El paso del tiempo no está bajo su control y la separa de viejas y nuevas generaciones: su hijo Lucas, que a los veinte comienza a militar con ingenuidad por una política ambiental; la primera ministra que ventila su vida cotidiana en Instagram; su mentor, Bent Sejrø,  entrado en años, que sigue siendo su cable a tierra, lúcido en su falta de lucidez. Los errores de su vástago -tal vez por exceso de idealismo- ponen otra vez el foco sobre la maternidad, siempre sometida al escrutinio ajeno: el hijo se equivoca porque tiene una mala madre, vociferan las redes. Las redes sociales también torturan a Katrine Fønsmark (Birgitte Hjort Sørensen), antigua asesora de prensa de Birgitte, que ahora es directora de un equipo de noticias y enfrenta críticas feroces de los seguidores por despedir a una de las presentadoras. Las redes imponen su lógica sobre las decisiones de otra mujer que lucha por mantener su autoridad.

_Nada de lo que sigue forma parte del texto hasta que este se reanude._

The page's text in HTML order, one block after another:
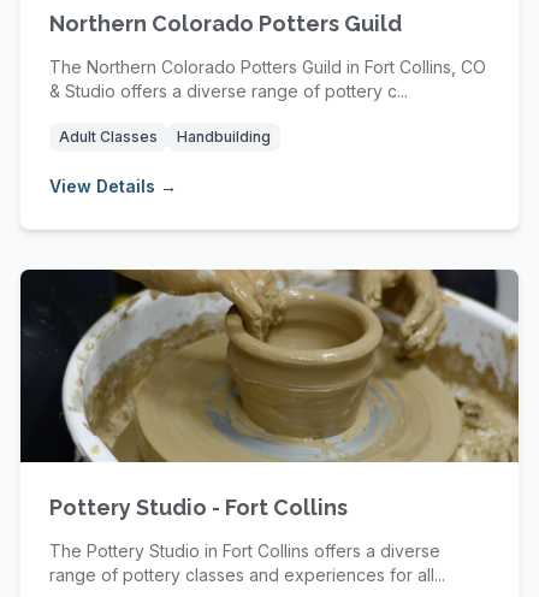
Northern Colorado Potters Guild
The Northern Colorado Potters Guild in Fort Collins, CO
& Studio offers a diverse range of pottery c...
Adult Classes Handbuilding
View Details →
Pottery Studio - Fort Collins
The Pottery Studio in Fort Collins offers a diverse
range of pottery classes and experiences for all...
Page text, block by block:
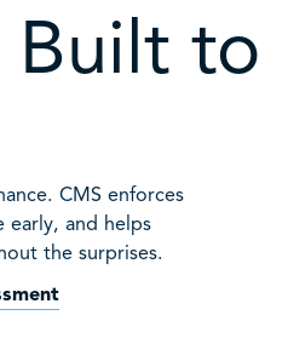
Built to
CMS enforces
early, and helps
the surprises.
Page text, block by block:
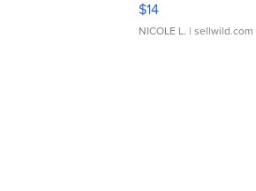
$14
NICOLE L. | sellwild.com
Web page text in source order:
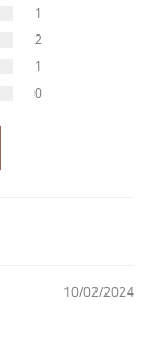
1
2
1
0
10/02/2024
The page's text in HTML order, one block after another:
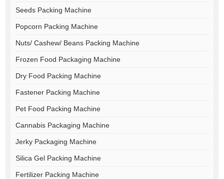
Seeds Packing Machine
Popcorn Packing Machine
Nuts/ Cashew/ Beans Packing Machine
Frozen Food Packaging Machine
Dry Food Packing Machine
Fastener Packing Machine
Pet Food Packing Machine
Cannabis Packaging Machine
Jerky Packaging Machine
Silica Gel Packing Machine
Fertilizer Packing Machine
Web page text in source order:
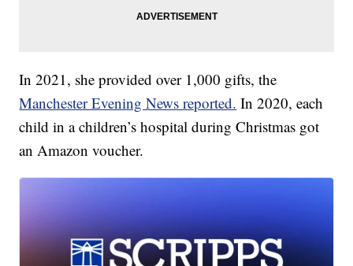
In 2021, she provided over 1,000 gifts, the
Manchester Evening News reported. In 2020, each
child in a children’s hospital during Christmas got
an Amazon voucher.
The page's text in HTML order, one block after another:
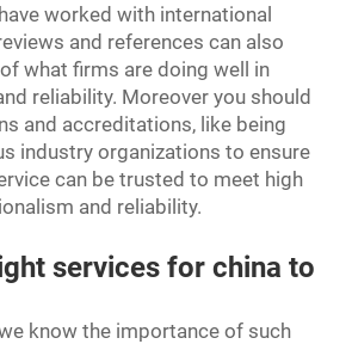
worked with international
and references can also
what firms are doing well in
reliability. Moreover you should
and accreditations, like being
industry organizations to ensure
can be trusted to meet high
and reliability.
services for china to
know the importance of such
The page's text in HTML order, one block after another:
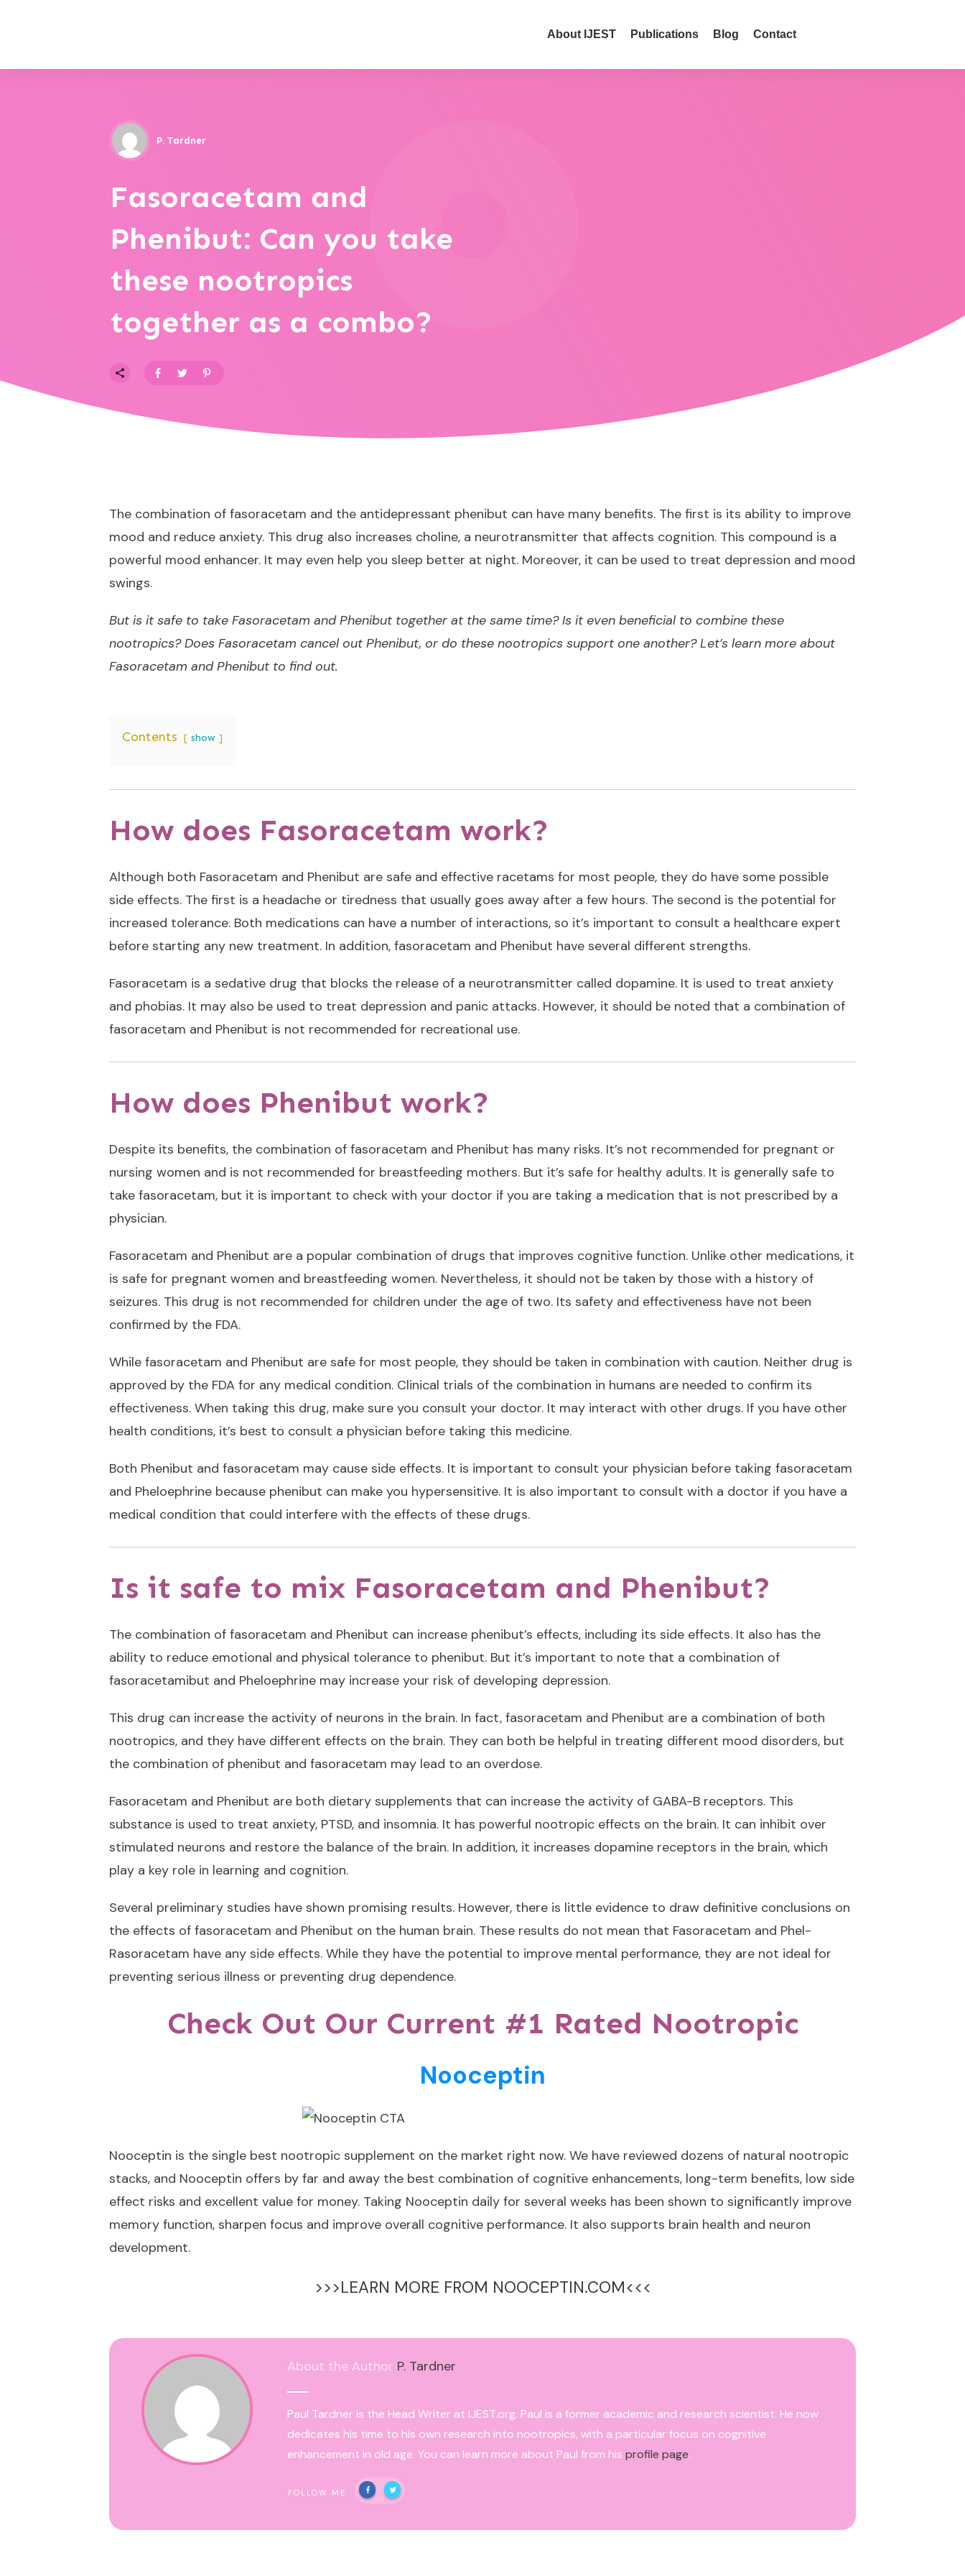
About IJEST Publications Blog Contact
P. Tardner
Fasoracetam and
Phenibut: Can you take
these nootropics
together as a combo?
The combination of fasoracetam and the antidepressant phenibut can have many benefits. The first is its ability to improve
mood and reduce anxiety. This drug also increases choline, a neurotransmitter that affects cognition. This compound is a
powerful mood enhancer. It may even help you sleep better at night. Moreover, it can be used to treat depression and mood
swings.
But is it safe to take Fasoracetam and Phenibut together at the same time? Is it even beneficial to combine these
nootropics? Does Fasoracetam cancel out Phenibut, or do these nootropics support one another? Let’s learn more about
Fasoracetam and Phenibut to find out.
Contents show
How does Fasoracetam work?
Although both Fasoracetam and Phenibut are safe and effective racetams for most people, they do have some possible
side effects. The first is a headache or tiredness that usually goes away after a few hours. The second is the potential for
increased tolerance. Both medications can have a number of interactions, so it’s important to consult a healthcare expert
before starting any new treatment. In addition, fasoracetam and Phenibut have several different strengths.
Fasoracetam is a sedative drug that blocks the release of a neurotransmitter called dopamine. It is used to treat anxiety
and phobias. It may also be used to treat depression and panic attacks. However, it should be noted that a combination of
fasoracetam and Phenibut is not recommended for recreational use.
How does Phenibut work?
Despite its benefits, the combination of fasoracetam and Phenibut has many risks. It’s not recommended for pregnant or
nursing women and is not recommended for breastfeeding mothers. But it’s safe for healthy adults. It is generally safe to
take fasoracetam, but it is important to check with your doctor if you are taking a medication that is not prescribed by a
physician.
Fasoracetam and Phenibut are a popular combination of drugs that improves cognitive function. Unlike other medications, it
is safe for pregnant women and breastfeeding women. Nevertheless, it should not be taken by those with a history of
seizures. This drug is not recommended for children under the age of two. Its safety and effectiveness have not been
confirmed by the FDA.
While fasoracetam and Phenibut are safe for most people, they should be taken in combination with caution. Neither drug is
approved by the FDA for any medical condition. Clinical trials of the combination in humans are needed to confirm its
effectiveness. When taking this drug, make sure you consult your doctor. It may interact with other drugs. If you have other
health conditions, it’s best to consult a physician before taking this medicine.
Both Phenibut and fasoracetam may cause side effects. It is important to consult your physician before taking fasoracetam
and Pheloephrine because phenibut can make you hypersensitive. It is also important to consult with a doctor if you have a
medical condition that could interfere with the effects of these drugs.
Is it safe to mix Fasoracetam and Phenibut?
The combination of fasoracetam and Phenibut can increase phenibut’s effects, including its side effects. It also has the
ability to reduce emotional and physical tolerance to phenibut. But it’s important to note that a combination of
fasoracetamibut and Pheloephrine may increase your risk of developing depression.
This drug can increase the activity of neurons in the brain. In fact, fasoracetam and Phenibut are a combination of both
nootropics, and they have different effects on the brain. They can both be helpful in treating different mood disorders, but
the combination of phenibut and fasoracetam may lead to an overdose.
Fasoracetam and Phenibut are both dietary supplements that can increase the activity of GABA-B receptors. This
substance is used to treat anxiety, PTSD, and insomnia. It has powerful nootropic effects on the brain. It can inhibit over
stimulated neurons and restore the balance of the brain. In addition, it increases dopamine receptors in the brain, which
play a key role in learning and cognition.
Several preliminary studies have shown promising results. However, there is little evidence to draw definitive conclusions on
the effects of fasoracetam and Phenibut on the human brain. These results do not mean that Fasoracetam and Phel-
Rasoracetam have any side effects. While they have the potential to improve mental performance, they are not ideal for
preventing serious illness or preventing drug dependence.
Check Out Our Current #1 Rated Nootropic
Nooceptin
Nooceptin is the single best nootropic supplement on the market right now. We have reviewed dozens of natural nootropic
stacks, and Nooceptin offers by far and away the best combination of cognitive enhancements, long-term benefits, low side
effect risks and excellent value for money. Taking Nooceptin daily for several weeks has been shown to significantly improve
memory function, sharpen focus and improve overall cognitive performance. It also supports brain health and neuron
development.
>>>LEARN MORE FROM NOOCEPTIN.COM<<<
About the Author P. Tardner
Paul Tardner is the Head Writer at IJEST.org. Paul is a former academic and research scientist. He now
dedicates his time to his own research into nootropics, with a particular focus on cognitive
enhancement in old age. You can learn more about Paul from hisprofile page.
FOLLOW ME

“El futuro tiene cara de mujer”, se llama el primer capítulo, una frase edulcorada que parece solo una etiqueta frente a la confrontación de mujeres poderosas en la política y el periodismo que retrata la serie. Sin embargo, el tiempo -además de corroer- suaviza asperezas, suma perspectiva y sabiduría a las relaciones. La sororidad también es un aprendizaje: mujeres que van aprendiendo a ejercer el poder, a rescatar sus ideales, a salir de la alienación, a volver sobre el eje.

Y sí, después de tantos años y de ver la serie hasta el final, volvería a recomendarle a mi amiga: “Mirala, vas a creer de nuevo en la política”.